News & Politics

People on Bikes Should Obey Red Lights, But That WRC Story Was Still Wrong

People on Bikes Should Obey Red Lights, But That WRC Story Was Still Wrong
Photograph via iStock.

A report aired Wednesday night by WRC-TV might have you believe that no intersection in DC is safe from rogue cyclists blowing through red lights, swerving between cars, veering past pedestrians, and turning city streets into danger zones. The story, filed by the station’s transportation reporter, Adam Tuss, revealed that between January 2015 and last April, the District’s network of red-light cameras recorded 1,557 instances of bikes going through stop lights but scant evidence of the cyclists aboard being cited for their moving violations.

To transportation partisans trying to promote a supposed war between cars and bikes, the WRC report looks like fresh ammunition for the side of internal combustion. The video from city-owned cameras depicts some cyclists cutting through crosswalks, cutting off pedestrians, and nearly hitting a Metro bus—the kind of stuff that reinforces a belief that cycling, by nature, promotes lawlessness.

Then there’s the counterpoint, which Tuss’s story included: drivers zoom through red lights far more often than cyclists, and are often ticketed for their misbehavior. WRC also reported that in 2015, the District’s traffic cameras were set off by cars 60,000 times, a figure it collected from AAA Mid-Atlantic.

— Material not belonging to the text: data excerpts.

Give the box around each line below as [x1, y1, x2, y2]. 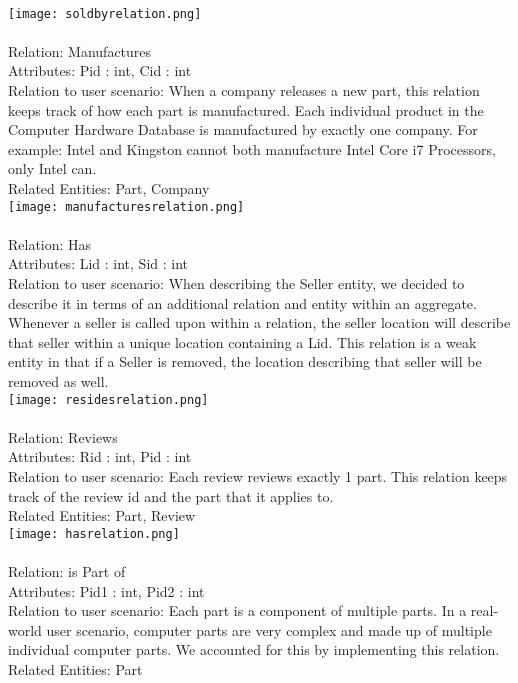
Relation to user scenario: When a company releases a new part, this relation [8, 80, 480, 101]
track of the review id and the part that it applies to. [8, 485, 334, 506]
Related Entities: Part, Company [8, 178, 210, 198]
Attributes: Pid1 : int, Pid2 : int [8, 580, 205, 601]
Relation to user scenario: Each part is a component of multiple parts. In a [8, 600, 467, 621]
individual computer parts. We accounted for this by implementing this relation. [8, 639, 500, 660]
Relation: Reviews [8, 426, 118, 447]
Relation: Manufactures [8, 40, 152, 61]
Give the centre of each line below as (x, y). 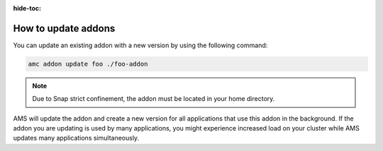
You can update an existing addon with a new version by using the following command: (140, 45)
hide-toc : (27, 8)
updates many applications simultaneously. (76, 138)
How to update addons (64, 28)
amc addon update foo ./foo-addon (88, 64)
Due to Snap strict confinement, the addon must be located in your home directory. (154, 99)
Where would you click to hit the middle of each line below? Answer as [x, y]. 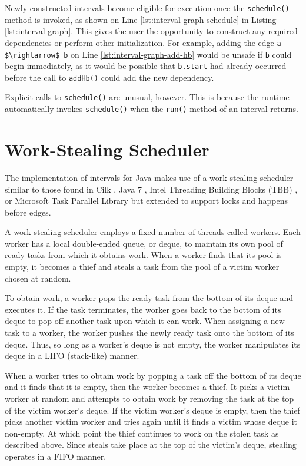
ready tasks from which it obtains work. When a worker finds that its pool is [143, 255]
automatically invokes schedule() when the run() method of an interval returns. [152, 109]
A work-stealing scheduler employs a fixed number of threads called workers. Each [153, 232]
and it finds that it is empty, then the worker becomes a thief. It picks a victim [147, 387]
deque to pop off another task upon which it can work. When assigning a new [145, 321]
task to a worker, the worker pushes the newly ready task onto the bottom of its [149, 333]
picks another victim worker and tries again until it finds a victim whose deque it [151, 422]
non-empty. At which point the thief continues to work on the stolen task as [142, 433]
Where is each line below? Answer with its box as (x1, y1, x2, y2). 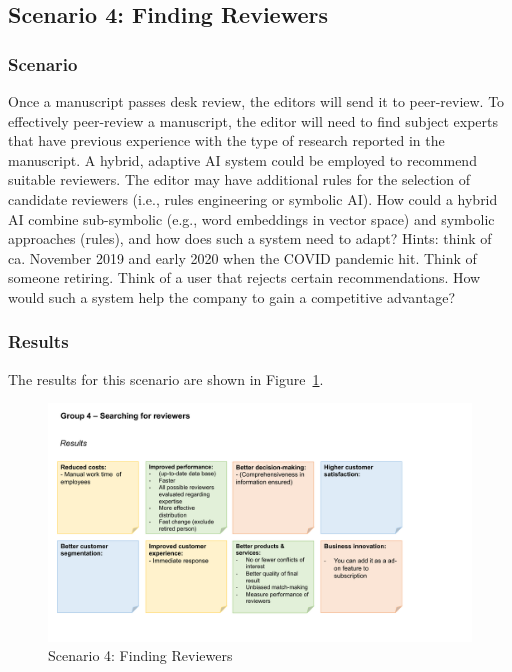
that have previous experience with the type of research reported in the (8, 130, 445, 151)
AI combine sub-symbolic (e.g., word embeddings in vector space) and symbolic (8, 208, 495, 229)
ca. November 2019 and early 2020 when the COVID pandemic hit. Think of (8, 247, 477, 268)
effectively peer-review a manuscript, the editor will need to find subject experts (8, 110, 499, 131)
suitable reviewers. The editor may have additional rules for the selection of (8, 169, 471, 190)
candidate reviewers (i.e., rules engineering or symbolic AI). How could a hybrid (8, 188, 498, 209)
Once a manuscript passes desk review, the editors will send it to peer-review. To (8, 91, 505, 111)
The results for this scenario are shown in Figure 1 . (8, 368, 324, 389)
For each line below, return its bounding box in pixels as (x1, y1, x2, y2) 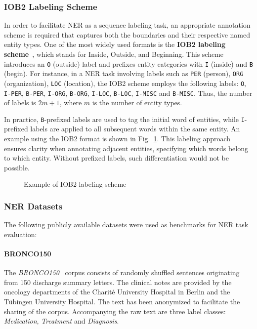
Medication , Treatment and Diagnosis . (4, 316, 119, 326)
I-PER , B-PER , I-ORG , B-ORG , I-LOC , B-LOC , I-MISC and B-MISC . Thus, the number (4, 87, 253, 98)
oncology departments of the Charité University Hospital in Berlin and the (4, 287, 230, 297)
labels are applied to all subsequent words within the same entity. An (30, 123, 240, 134)
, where (59, 97, 82, 108)
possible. (4, 162, 30, 172)
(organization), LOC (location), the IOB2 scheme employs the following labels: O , (4, 78, 246, 88)
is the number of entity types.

The timespans evaluated for bikes and cars are too different to do a direct ratio, but from looking at that 2015 figure for cars triggering traffic-light cameras, one can infer drivers blew through reds dozens of times more often than bikes.

Tuss was not doing the bidding of AAA, whose officials have sometimes complained about a supposed “war on cars.” WRC’s news desk filed a Freedom of Information Act request for traffic-camera data and video earlier this year. Tuss anticipated backlash from the bike community when he got the assignment.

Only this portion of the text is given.